A safer route is to advertise on sites featuring content tailored for teens. While there are many teen-focused, “mid-tail” Web sites frequented by 12- to 17-year-olds, these sites usually fail to draw enough traffic to interest big brands or to warrant in-house sales teams.

As does its competitor, Alloy, Gorilla Nation aggregates these teen sites under one umbrella for advertising purposes. “Those sites, standing alone, aren’t attractive,” Broder said. “That’s why we put so much energy into aggregating a lot of the best independent sites.” He said the aggregated sites provide advertisers with alternatives to the “big three” teen-magnets: sites operated by Disney, Nickelodeon and Cartoon Network.

One Gorilla Nation site, Teen Hollywood, is popular with 12- to 17-year-old girls. Its publisher, Mark Hodgins, said the site benefits from advertiser uneasiness with social network advertising because image-conscious brands “have some assurance what type of content they’re buying into” when they buy space on Teen Hollywood.

Up until now, Teen Hollywood advertising was handled by Gorilla Nation’s entertainment group. “This change makes sense because there tends to be a lot of crossover [between kids and teens],” Hodgins said.

He also likes the way Gorilla Nation provides very site-specific representation as opposed to the “shotgun approach” used in some other networks. “It allows us, as a niche, mid-tail site, to be able to sell to large advertisers and maintain high CPMs,” Hodgins said. “We’re able to fill a very substantial portion of inventory because the advertisers hand-pick off GN’s teen category list.”
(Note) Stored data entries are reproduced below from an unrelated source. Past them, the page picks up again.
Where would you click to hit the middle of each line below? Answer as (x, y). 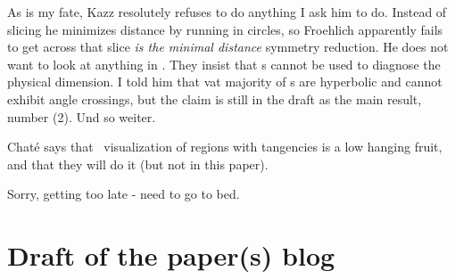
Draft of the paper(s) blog (171, 255)
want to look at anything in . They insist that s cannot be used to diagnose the (224, 64)
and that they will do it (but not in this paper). (138, 164)
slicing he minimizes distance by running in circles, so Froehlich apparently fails (225, 29)
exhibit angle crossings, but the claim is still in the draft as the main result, (215, 98)
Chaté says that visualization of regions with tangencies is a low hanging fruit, (225, 147)
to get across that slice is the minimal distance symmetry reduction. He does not (228, 47)
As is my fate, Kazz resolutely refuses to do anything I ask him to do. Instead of (227, 12)

As a whole, Gorilla Nation represents the ad inventory of more than 500 mid-tail Web publishers. Although the company was forced, late last year, to lay off about eight percent of its employees, Broder said it has been re-hiring and “optimizing the balance” of its workforce. It now has about 150 staffers, virtually the same number it had before the layoffs, he said.

The firm is “holding steady” in terms of ad share when compared to 2008, said the CEO. However, he noted the kids and teen division is growing about 50 percent yearly and he expects it will pull in about $10 million in revenue this year.